Non saprei. È un album nato per essere privato. Il fatto che ora si trovi anche nelle orecchie del pubblico non cambia la sua dimensione. Ma per quanto riguarda Sogno l’amore dato che la citi ci tengo a precisare che è una canzone che parla di come la passione sia motore dell’esistenza. Io non sono un credente ed è per questo che nel video il soggetto è una processione religiosa. Per me la religione è l’emblema di un amore, di una passione nei confronti di qualcosa che dal mio punto di vista neanche esiste, ma che riesce a dominare le intenzioni e ad essere motore di popolazioni intere.
Quella è l’ombra di cui parlo nel testo. Poi per alcuni quell’ombra può essere una donna, o un uomo, per qualcun altro può essere Dio, per altri ancora la musica.

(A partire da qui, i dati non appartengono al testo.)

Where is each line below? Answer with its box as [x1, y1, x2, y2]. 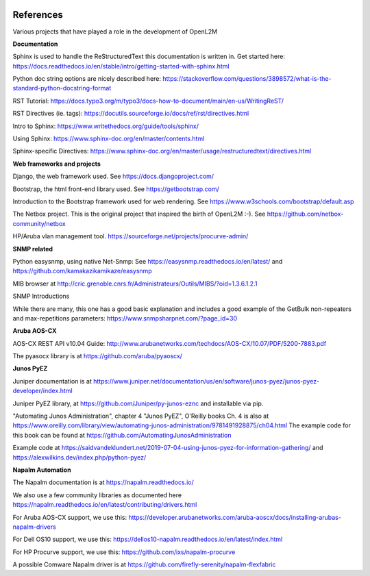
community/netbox [12, 219, 66, 227]
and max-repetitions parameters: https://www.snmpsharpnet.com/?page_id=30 [12, 314, 238, 322]
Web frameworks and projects [12, 160, 101, 168]
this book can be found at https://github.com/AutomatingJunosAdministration [12, 431, 232, 439]
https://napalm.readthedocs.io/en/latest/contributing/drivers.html [12, 501, 197, 509]
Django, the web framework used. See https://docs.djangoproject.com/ [12, 172, 214, 181]
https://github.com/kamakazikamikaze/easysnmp [12, 267, 152, 275]
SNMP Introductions [12, 292, 70, 301]
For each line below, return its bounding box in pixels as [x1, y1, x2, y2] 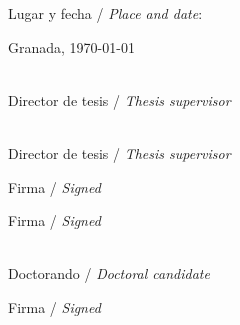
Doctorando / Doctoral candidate [8, 263, 210, 284]
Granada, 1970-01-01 [8, 36, 135, 57]
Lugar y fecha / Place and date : [8, 3, 203, 23]
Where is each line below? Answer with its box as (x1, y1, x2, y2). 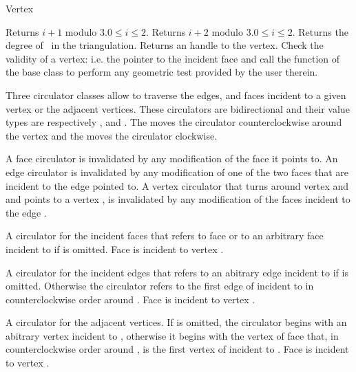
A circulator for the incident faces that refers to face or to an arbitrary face (6, 228, 324, 243)
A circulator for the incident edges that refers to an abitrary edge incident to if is (6, 265, 348, 279)
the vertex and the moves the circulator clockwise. (6, 128, 218, 142)
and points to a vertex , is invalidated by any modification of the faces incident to (6, 192, 350, 206)
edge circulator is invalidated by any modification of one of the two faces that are (6, 164, 349, 179)
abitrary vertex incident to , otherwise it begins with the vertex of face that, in (6, 328, 339, 342)
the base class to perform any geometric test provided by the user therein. (6, 65, 318, 79)
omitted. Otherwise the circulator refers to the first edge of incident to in (6, 278, 314, 293)

Insomma ognuno di noi ha una passione che è motivo di vita.
Oltre alla differenza di approccio e di linguaggio nell’album ci sono canzoni elaborate che contengono intro e outro strumentali piuttosto lunghe (penso ad esempio a Vieni a Salvarmi). Possiamo interpretare la scelta come un tentativo di smarcarsi da logiche radiofoniche e commerciali talvolta insensate che, in nome dell’attention economy, ingabbiano la musica limitandone lo svolgimento naturale?

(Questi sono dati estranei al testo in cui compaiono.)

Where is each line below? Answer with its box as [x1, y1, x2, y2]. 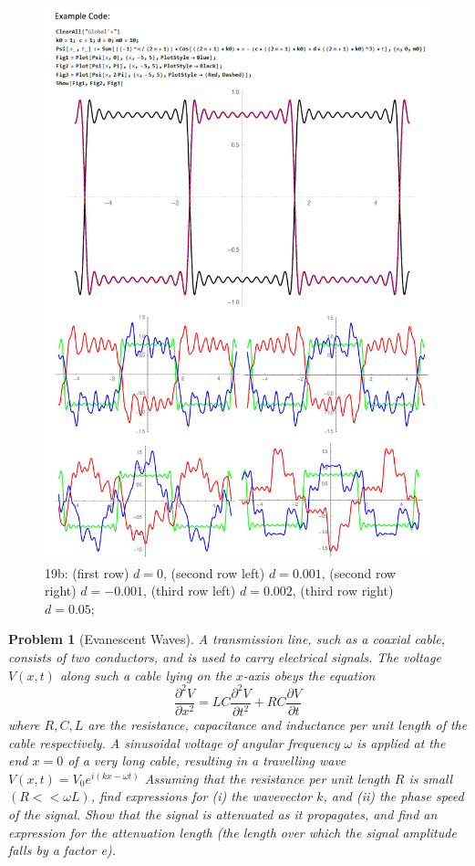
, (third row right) [292, 581, 394, 600]
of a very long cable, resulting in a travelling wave [67, 751, 346, 770]
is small [408, 768, 453, 787]
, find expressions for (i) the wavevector [90, 787, 313, 806]
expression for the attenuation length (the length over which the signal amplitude [8, 822, 457, 841]
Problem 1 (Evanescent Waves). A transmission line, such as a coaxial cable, [8, 629, 446, 649]
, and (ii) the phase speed [323, 787, 464, 806]
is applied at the [356, 733, 446, 752]
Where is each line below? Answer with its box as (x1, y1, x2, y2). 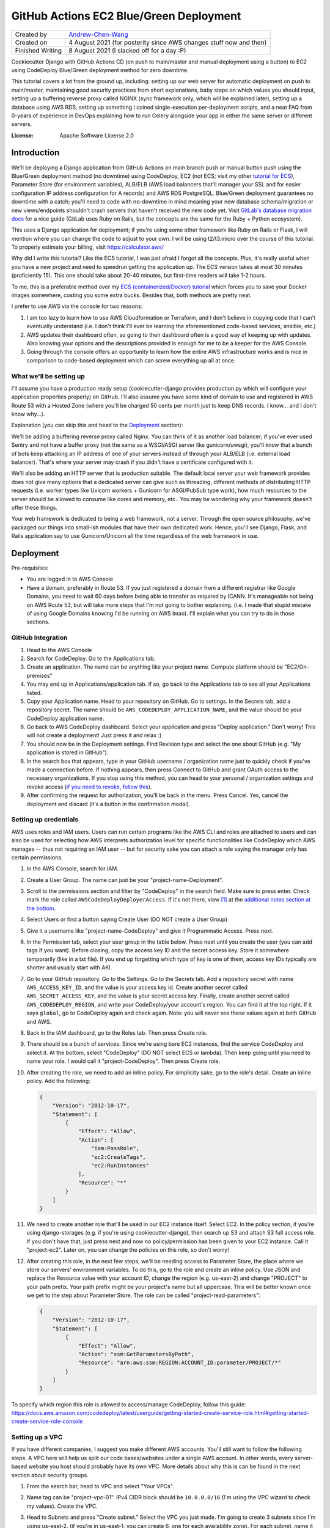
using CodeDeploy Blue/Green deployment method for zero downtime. (11, 66, 189, 73)
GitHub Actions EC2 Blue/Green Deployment (11, 9, 241, 23)
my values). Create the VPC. (26, 1502, 98, 1510)
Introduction (11, 147, 60, 158)
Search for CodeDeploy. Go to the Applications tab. (26, 655, 156, 662)
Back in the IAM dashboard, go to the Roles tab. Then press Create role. (26, 1029, 208, 1036)
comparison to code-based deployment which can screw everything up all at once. (26, 356, 237, 364)
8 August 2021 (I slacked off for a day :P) (68, 46, 186, 54)
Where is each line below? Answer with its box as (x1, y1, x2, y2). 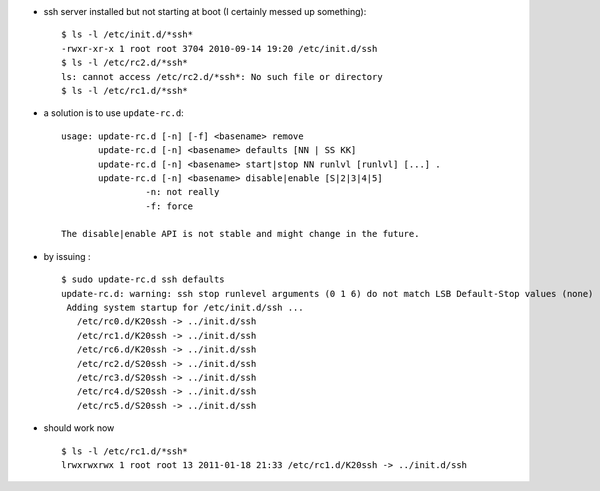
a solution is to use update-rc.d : (43, 107, 184, 119)
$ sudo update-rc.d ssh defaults (61, 274, 225, 285)
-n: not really (145, 186, 220, 198)
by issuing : (43, 250, 91, 262)
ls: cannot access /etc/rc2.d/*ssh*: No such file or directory (61, 71, 384, 82)
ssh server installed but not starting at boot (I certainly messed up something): (43, 6, 367, 17)
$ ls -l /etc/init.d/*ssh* (61, 29, 194, 40)
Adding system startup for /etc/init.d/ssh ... (66, 302, 304, 314)

Per come la vedo io quelle logiche non esistono proprio. Ripeto, non ho mai pensato alla divulgazione di queste canzoni. Gli intro sono semplicemente il contesto da cui un brano deve venir fuori, qualcosa che ti dice se vuole essere una consolazione o un’invettiva, una carezza o un schiaffo, inquietante o leggera. Ho pensato solo al senso di quello che stavo facendo. Ma non c’è nessun “affronto” al mercato in quel che faccio, semplicemente non mi interessa.

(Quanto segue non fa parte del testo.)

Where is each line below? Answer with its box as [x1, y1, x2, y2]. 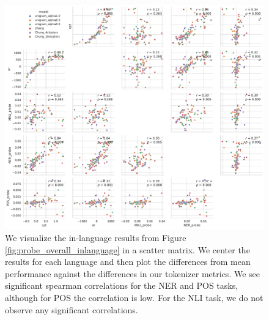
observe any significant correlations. [5, 303, 138, 316]
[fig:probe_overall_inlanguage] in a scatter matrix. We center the [5, 243, 250, 256]
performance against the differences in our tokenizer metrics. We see [5, 267, 260, 280]
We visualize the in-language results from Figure [5, 231, 186, 244]
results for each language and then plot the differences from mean [5, 255, 251, 268]
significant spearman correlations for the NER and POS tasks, [5, 279, 238, 292]
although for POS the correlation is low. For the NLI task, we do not [5, 291, 263, 303]
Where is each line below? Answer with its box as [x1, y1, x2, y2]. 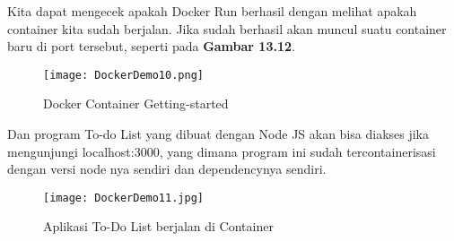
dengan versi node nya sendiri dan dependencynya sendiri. [7, 159, 327, 178]
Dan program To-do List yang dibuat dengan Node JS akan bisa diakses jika [7, 125, 430, 143]
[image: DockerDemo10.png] [43, 68, 204, 82]
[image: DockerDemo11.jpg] [43, 191, 204, 204]
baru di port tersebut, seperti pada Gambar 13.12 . [7, 37, 295, 56]
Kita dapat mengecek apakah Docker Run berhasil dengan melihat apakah [7, 2, 417, 20]
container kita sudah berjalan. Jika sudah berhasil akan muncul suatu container [7, 19, 447, 38]
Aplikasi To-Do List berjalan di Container [43, 217, 274, 236]

Trovo molto azzeccati anche i rumori di fondo che aprono e chiudono alcuni pezzi: quello dei tacchi lungo una via, il vociare per strada, il canto degli uccellini, gli schiamazzi dei bambini. Uomo Donna è un disco complesso, stratificato. Non dev’essere stato semplice lavorarci.
No, infatti… Semplice no, ma molto piacevole. È stato un lavoro lungo, ma naturale, senza pressioni e senza fretta.
Per concludere, come rispondi a chi dice che Sparite Tutti ricorda molto Weird Fishes dei Radiohead?
Ancora? (ride) Sì, come ho già detto molte volte, non è un caso. La batteria di quel pezzo è esattamente la stessa! O almeno vorrebbe esserlo. Però attenzione, parliamo della batteria… La canzone è oggettivamente diversa e non è neanche stata ispirata da quella.
Molti amici mi hanno suggerito di inserire un colpo di grancassa in più in modo da avere una canzone che non avesse nulla in comune con Weird Fishes, ma io non ne trovavo il motivo. Volevo che si sentisse quel ritmo, volevo rendere omaggio. Ma insomma, di un ritmo si tratta, mi auguro che questo non rappresenti un’offesa per nessuno. Anche perché se non si potesse suonare un ritmo già usato in un altra canzone la batteria sarebbe uno strumento ormai morto e sepolto.
Tutt’altro discorso invece per la strofa di Vieni a salvarmi che è pressoché identica alla strofa di Cry baby cry dei Beatles. Qui la testa mi ha giocato un brutto scherzo, perché è vero che io non ho mai comprato un disco in vita mia, è vero che non ascolto musica, ma è sicuramente vero che in qualche modo quel giro mi deve essere rimasto in testa, altrimenti non si spiegherebbe. La cosa assurda è che la prima persona che me lo ha fatto notare è stata una mia amica, ma solo dopo la pubblicazione del disco. Ho provato molta vergogna e ho chiesto scusa pubblicamente in più di un’occasione. Per fortuna Vieni a salvarmi dura più di 7 minuti e la parte uguale a Cry Baby Cry c’è soltanto all’inizio. Ho fatto anche un video in cui faccio cantare ai Beatles il ritornello di Vieni a salvarmi come per dire: “scusatemi per la strofa, ora vi do il mio ritornello.”
Andrea Laszlo De Simone suonerà l’1 aprile a Messina al Retronouveau e il 2 aprile a Catania ai Mercati Generali.